Fine-tuning sentence-transformer for retrieval task makes things worse

Hi,

This is the first time I’m trying to fine-tune a model so I hope someone can help me.
I’m trying to build a semantic-search using weaviate and the following sentence-transformer model: sentence-transformers/multi-qa-mpnet-base-dot-v1

This works relatively well but since the content is of a specific domain (and in German language), I wanted to fine-tune the model using GPL like here Domain Adaptation — Sentence-Transformers documentation

I generated around 40k questions using ChatGPT instead of a T5 or something, because this seemed to work better and I didn’t want to have to fine-tune a T5.
Then I did negative-mining using this model: ml6team/cross-encoder-mmarco-german-distilbert-base
I did not fine-tune this model, maybe that’s the issue?

After that I had my training data, each sample of which consisted of a question, a positive text, a negative text and a margin.
The question are anywhere between 10 and 30 words long. The texts are anywhere between 50 and 300 words long.
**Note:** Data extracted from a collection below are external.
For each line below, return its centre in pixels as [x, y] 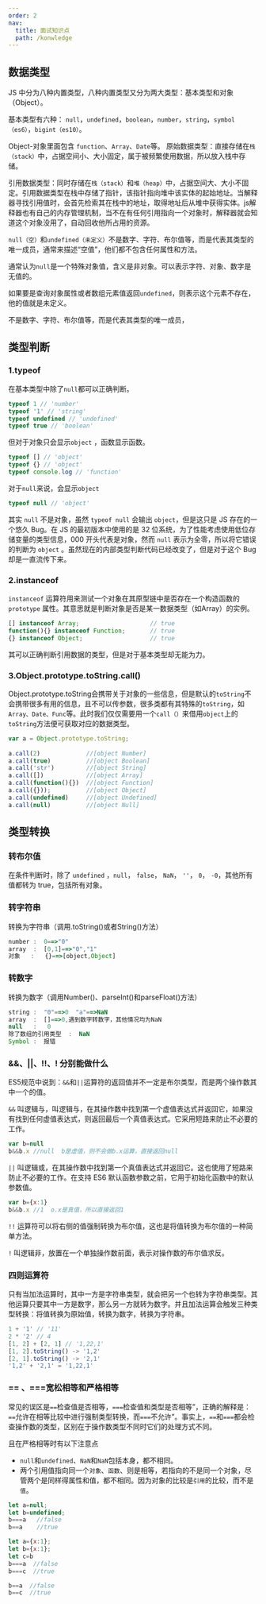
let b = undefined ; [37, 1513]
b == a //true [33, 1527]
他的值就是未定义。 [40, 303]
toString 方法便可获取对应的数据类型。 [71, 723]
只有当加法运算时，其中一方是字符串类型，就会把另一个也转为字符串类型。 [129, 1294]
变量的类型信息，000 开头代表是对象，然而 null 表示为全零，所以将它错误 [135, 539]
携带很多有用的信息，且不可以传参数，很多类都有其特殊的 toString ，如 [130, 703]
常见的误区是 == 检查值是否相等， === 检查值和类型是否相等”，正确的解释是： [129, 1406]
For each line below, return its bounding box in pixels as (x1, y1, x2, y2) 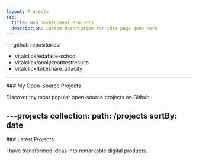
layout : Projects (6, 8, 49, 15)
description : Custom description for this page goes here (11, 25, 158, 31)
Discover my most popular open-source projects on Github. (6, 94, 152, 101)
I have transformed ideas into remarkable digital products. (6, 147, 148, 154)
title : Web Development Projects (11, 19, 94, 25)
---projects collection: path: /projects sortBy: (6, 110, 178, 121)
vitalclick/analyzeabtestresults (14, 59, 89, 66)
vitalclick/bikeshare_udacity (14, 66, 83, 73)
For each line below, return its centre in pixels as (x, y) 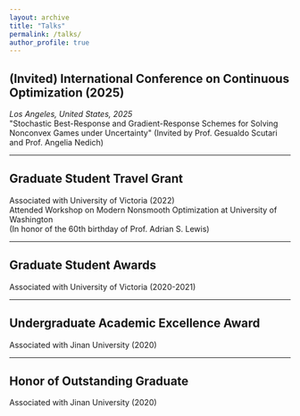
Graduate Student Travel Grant (96, 179)
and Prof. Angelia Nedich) (57, 143)
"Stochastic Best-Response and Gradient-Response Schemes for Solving (144, 124)
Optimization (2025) (67, 92)
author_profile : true (50, 42)
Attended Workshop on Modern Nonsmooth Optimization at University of (143, 210)
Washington (31, 219)
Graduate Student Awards (83, 266)

This is the code I used (small batch size to accomodate little memory):

import random
import pandas as pd
from torch.utils.data import DataLoader
from sentence_transformers import SentenceTransformer, InputExample, losses
from sentence_transformers import evaluation


def eval_callback(score, epoch, steps):
    print(epoch, steps, score)

df = pd.read_csv("question_context_neg_triplets.csv")


#train
train_examples = []
#eval
anchors = []
positives = []
negatives = []


for _, row in df.iterrows():
    frage = row["frage"]
    positiv = row["positive"]
    negativ = row["negativ"]
    
    if random.random() < 0.05:  # 5% of the data we'll use for eval
        anchors.append(frage)
        positives.append(positiv)
        negatives.append(negativ)
    else:  
        train_examples.append(InputExample(texts=[frage, positiv, negativ], label=row["margin"]))    
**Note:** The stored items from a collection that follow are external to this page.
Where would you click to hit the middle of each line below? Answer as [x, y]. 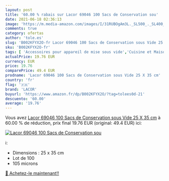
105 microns [25, 163]
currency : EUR [20, 61]
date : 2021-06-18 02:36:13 [33, 19]
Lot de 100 [23, 158]
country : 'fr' [20, 80]
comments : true [21, 29]
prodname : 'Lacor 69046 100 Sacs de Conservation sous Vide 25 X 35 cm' [83, 75]
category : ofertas [24, 33]
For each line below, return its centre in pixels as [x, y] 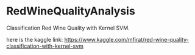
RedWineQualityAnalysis [71, 11]
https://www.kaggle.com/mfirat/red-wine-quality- [126, 39]
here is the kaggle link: [35, 39]
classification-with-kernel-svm [45, 46]
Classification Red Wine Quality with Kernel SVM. [68, 28]
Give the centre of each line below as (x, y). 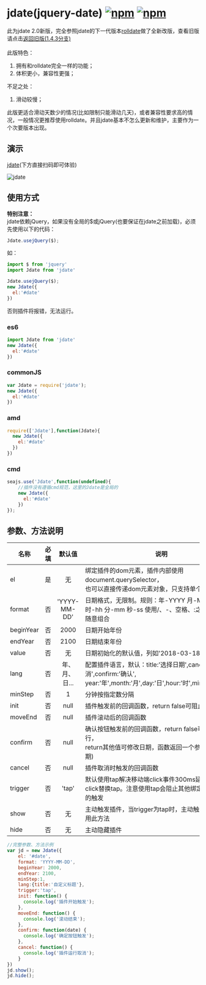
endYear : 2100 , (37, 873)
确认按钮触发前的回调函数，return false (142, 729)
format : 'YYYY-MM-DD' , (47, 862)
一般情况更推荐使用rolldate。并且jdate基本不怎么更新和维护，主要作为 (105, 120)
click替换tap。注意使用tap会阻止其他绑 (141, 788)
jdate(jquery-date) (55, 13)
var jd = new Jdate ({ (35, 851)
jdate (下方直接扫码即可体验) (42, 165)
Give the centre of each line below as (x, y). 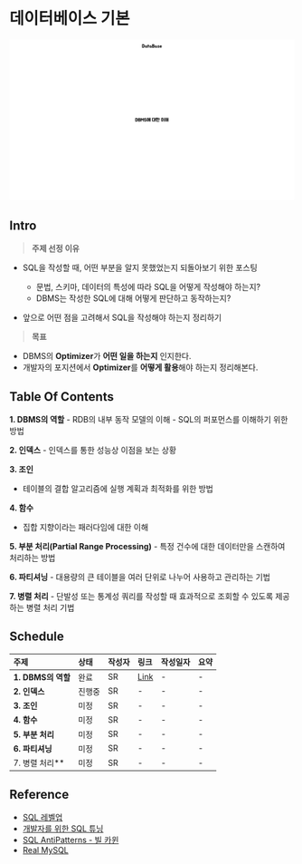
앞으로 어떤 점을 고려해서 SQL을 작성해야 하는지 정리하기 (122, 317)
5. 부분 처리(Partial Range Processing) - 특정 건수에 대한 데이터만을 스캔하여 (147, 547)
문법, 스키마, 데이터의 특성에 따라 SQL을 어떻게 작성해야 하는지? (148, 287)
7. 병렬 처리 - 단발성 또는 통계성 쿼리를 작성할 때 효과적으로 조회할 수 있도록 (142, 597)
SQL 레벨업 (42, 818)
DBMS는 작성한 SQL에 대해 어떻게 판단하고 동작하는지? (133, 298)
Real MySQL (46, 850)
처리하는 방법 (33, 558)

print(len(train_examples), "for training")
print(len(anchors), "for evaluation")

evaluator = evaluation.TripletEvaluator(anchors, positives, negatives, main_distance_function=3) # 3 == dot product

"""# Update the Bi-Encoder Model

We update the bi-encoder model with the new triplets `(query, positive, negative)` using MarginMSELoss
"""
print("Training Bi-Encoder")

#max_seq_length = 512
model_name = "sentence-transformers/multi-qa-mpnet-base-dot-v1"
model_save_path = "/content/drive/MyDrive/multi-qa-mpnet-base-dot-v1-gpld"

model = SentenceTransformer(model_name)
#model.max_seq_length = max_seq_length
train_dataloader = DataLoader(train_examples, batch_size=6, drop_last=True, shuffle=True)
train_loss = losses.MarginMSELoss(model)

#Tune the model
model.fit(train_objectives=[(train_dataloader, train_loss)],
          epochs=1,
          warmup_steps=int(len(train_dataloader)*0.1), 
          evaluator=evaluator, 
          evaluation_steps=500,
          callback=eval_callback,
          output_path=model_save_path)

I did re-ingest all data in weaviate, ensuring that the new model was used to embed them.
After fine-tuning recall goes down A LOT.

Any help would be very much appreciated!